The entries should be written out again exactly as they read.

+++ Data section

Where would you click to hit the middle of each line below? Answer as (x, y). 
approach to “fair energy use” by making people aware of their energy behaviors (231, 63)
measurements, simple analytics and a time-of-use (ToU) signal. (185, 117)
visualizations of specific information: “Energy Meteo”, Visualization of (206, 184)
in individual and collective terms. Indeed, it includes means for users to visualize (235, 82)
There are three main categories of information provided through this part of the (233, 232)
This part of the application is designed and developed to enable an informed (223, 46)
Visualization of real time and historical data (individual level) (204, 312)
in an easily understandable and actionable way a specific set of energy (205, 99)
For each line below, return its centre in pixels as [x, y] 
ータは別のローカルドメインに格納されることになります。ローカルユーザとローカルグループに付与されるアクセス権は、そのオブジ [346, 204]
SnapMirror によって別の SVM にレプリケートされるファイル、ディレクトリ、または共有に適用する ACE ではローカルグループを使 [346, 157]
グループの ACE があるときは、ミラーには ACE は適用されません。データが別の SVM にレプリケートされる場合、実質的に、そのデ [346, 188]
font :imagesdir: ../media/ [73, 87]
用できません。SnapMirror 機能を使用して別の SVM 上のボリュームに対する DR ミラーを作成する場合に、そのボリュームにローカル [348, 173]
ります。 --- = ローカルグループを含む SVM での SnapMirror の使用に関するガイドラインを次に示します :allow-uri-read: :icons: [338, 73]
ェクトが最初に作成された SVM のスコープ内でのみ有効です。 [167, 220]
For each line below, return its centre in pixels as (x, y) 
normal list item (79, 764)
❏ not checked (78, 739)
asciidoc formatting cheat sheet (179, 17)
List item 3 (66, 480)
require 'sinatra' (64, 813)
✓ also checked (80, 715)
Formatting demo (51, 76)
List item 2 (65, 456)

++++++

→ Reply:
Where would you click to hit the middle of each line below? Answer as (x, y). 
approach to “fair energy use” by making people aware of their energy behaviors (231, 63)
measurements, simple analytics and a time-of-use (ToU) signal. (185, 117)
visualizations of specific information: “Energy Meteo”, Visualization of (206, 184)
in individual and collective terms. Indeed, it includes means for users to visualize (235, 82)
There are three main categories of information provided through this part of the (233, 232)
This part of the application is designed and developed to enable an informed (223, 46)
Visualization of real time and historical data (individual level) (204, 312)
in an easily understandable and actionable way a specific set of energy (205, 99)
For each line below, return its centre in pixels as [x, y] 
ータは別のローカルドメインに格納されることになります。ローカルユーザとローカルグループに付与されるアクセス権は、そのオブジ [346, 204]
SnapMirror によって別の SVM にレプリケートされるファイル、ディレクトリ、または共有に適用する ACE ではローカルグループを使 [346, 157]
グループの ACE があるときは、ミラーには ACE は適用されません。データが別の SVM にレプリケートされる場合、実質的に、そのデ [346, 188]
font :imagesdir: ../media/ [73, 87]
用できません。SnapMirror 機能を使用して別の SVM 上のボリュームに対する DR ミラーを作成する場合に、そのボリュームにローカル [348, 173]
ります。 --- = ローカルグループを含む SVM での SnapMirror の使用に関するガイドラインを次に示します :allow-uri-read: :icons: [338, 73]
ェクトが最初に作成された SVM のスコープ内でのみ有効です。 [167, 220]
For each line below, return its centre in pixels as (x, y) 
normal list item (79, 764)
❏ not checked (78, 739)
asciidoc formatting cheat sheet (179, 17)
List item 3 (66, 480)
require 'sinatra' (64, 813)
✓ also checked (80, 715)
Formatting demo (51, 76)
List item 2 (65, 456)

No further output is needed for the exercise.